Dry Natural Gas Market Research, 2031
The global dry natural gas market size was valued at $0.7 trillion in 2021, and is projected to reach $1.4 trillion by 2031, growing at a CAGR of 7.7% from 2022 to 2031.
Natural gas is predominantly methane with smaller amounts of ethane, propane, butanes, pentanes, and heavier hydrocarbons. Dry gas is obtained by extracting moisture from natural gas. It comprises of processes such as use of pressure reduction, gravity separation, and emulsion “breaking” techniques. The gas that is produced may be used directly as fuel or as feedstock for the manufacturing of petrochemicals.
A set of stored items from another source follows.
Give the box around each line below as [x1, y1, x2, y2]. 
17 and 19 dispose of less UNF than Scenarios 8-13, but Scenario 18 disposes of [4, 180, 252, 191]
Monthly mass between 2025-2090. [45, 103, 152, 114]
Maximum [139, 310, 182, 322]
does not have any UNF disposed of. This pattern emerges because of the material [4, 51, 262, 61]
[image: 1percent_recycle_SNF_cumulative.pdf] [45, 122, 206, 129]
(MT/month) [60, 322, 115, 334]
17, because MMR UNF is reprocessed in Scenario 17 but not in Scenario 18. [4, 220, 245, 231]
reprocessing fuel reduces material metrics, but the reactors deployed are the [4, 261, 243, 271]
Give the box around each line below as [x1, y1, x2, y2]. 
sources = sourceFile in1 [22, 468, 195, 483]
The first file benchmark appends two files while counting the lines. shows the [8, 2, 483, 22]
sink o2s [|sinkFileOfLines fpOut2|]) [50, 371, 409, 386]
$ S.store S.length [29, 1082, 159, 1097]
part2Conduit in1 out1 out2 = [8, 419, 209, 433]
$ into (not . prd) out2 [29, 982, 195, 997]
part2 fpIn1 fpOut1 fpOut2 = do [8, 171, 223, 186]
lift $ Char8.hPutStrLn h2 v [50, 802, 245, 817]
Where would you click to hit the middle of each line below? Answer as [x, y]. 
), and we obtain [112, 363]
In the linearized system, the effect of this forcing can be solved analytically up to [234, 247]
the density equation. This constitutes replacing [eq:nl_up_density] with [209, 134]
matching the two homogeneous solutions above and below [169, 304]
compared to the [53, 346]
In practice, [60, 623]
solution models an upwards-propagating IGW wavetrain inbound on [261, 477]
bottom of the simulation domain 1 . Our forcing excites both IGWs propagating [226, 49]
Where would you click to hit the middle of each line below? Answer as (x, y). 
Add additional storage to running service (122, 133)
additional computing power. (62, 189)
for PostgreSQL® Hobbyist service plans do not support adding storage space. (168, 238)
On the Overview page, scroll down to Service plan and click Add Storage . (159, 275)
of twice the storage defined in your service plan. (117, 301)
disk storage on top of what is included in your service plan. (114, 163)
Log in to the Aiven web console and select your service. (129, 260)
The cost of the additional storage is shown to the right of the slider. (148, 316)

Recent advancements in exploration and drilling technology have led to a surge in domestic oil and gas production in recent years with economic and geopolitical implications. Relatively long and higher-pressure transmission pipelines allow greater economies of scale in the delivery of gas from remote sources of supply to consuming markets. New forms of LNG facilities, including (FLNG) Floating LNG, open new markets and expand the possibilities for gas supply diversity in developed markets. Russia remained the largest gas exporter, with around 197.7 billion cubic meter (bcm) of natural gas exported. Most of the pipelines used by Russia are of onshore form, commuting via Belarus, Ukraine, and China. The LNG trade is expected to witness a major expansion at a global level, resulting in increasing demand for natural gas.
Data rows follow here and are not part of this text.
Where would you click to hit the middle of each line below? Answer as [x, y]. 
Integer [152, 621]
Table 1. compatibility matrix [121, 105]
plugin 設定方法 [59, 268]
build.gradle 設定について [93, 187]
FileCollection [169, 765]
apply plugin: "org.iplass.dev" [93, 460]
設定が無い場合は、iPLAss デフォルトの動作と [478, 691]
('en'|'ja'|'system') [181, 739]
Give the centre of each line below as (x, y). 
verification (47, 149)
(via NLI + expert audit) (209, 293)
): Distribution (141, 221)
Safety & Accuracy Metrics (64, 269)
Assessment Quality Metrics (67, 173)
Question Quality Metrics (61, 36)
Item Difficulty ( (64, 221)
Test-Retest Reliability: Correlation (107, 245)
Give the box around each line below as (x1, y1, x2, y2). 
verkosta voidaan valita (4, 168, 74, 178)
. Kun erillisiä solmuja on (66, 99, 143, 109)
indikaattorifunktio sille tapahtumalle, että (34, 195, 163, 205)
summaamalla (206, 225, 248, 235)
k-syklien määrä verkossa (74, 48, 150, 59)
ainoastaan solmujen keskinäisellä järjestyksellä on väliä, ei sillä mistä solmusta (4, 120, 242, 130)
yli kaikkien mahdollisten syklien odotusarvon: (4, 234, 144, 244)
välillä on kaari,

The Russia-Ukraine war disrupted the chances of global economic recovery from the COVID-19 pandemic, at least in the short term. The war between these two countries has led to economic sanctions in multiple countries, a surge in commodity prices, and supply chain disruptions, causing inflation across goods & services, affecting many markets across the globe. Russia is one of the biggest producers of oil and natural gas. It also produced an average of 10.5 million barrels of liquid fuel products per day in 2020.
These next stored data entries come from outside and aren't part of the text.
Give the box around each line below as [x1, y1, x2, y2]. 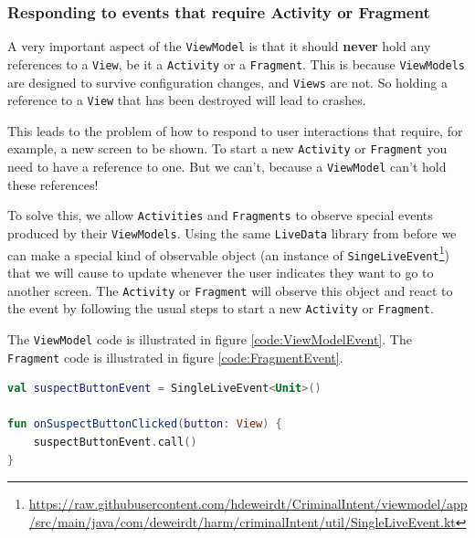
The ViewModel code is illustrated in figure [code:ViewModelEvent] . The [7, 329, 412, 348]
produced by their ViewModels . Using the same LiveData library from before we [7, 224, 457, 242]
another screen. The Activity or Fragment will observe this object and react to [7, 280, 453, 300]
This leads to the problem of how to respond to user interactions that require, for [7, 121, 463, 140]
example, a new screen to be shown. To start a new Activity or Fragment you [7, 139, 448, 158]
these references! [7, 174, 99, 194]
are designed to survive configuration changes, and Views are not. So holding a [7, 72, 448, 91]
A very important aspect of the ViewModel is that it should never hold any [7, 37, 431, 56]

A global disruption in oil and gas supply due to the Russia-Ukraine war affected not only the prices of these commodities but every economic activity reliant on hydrocarbons. Global demand for dry natural gas widely seen as a renewable and clean energy option to hydrocarbon-sourced energy was growing steadily to fulfill the demand of power generators and other sectors. The impact of Russian invasion of Ukraine on Europe and its consumers such as on oil and gas industry and other energy-intensive industries will depend on several factors, including the war's duration, the severity of Russian supply shocks, and the level of oil and gas shortfalls in Europe.
In addition, the Indian government authorized $774 million in January 2020 for an onshore natural gas pipeline network in the northeast region as a component of a national gas grid being constructed to connect distant areas of the nation. The 1,656 km pipeline is estimated to cost up to $1.15 billion and is expected to be completed by 2023. In 2012, production of gas in U.S. shifted to the Eagle Ford Basin in South Texas and the Marcellus Basin in Ohio and Pennsylvania. Production in the Haynesville Basin fell as producers moved toward more profitable basins.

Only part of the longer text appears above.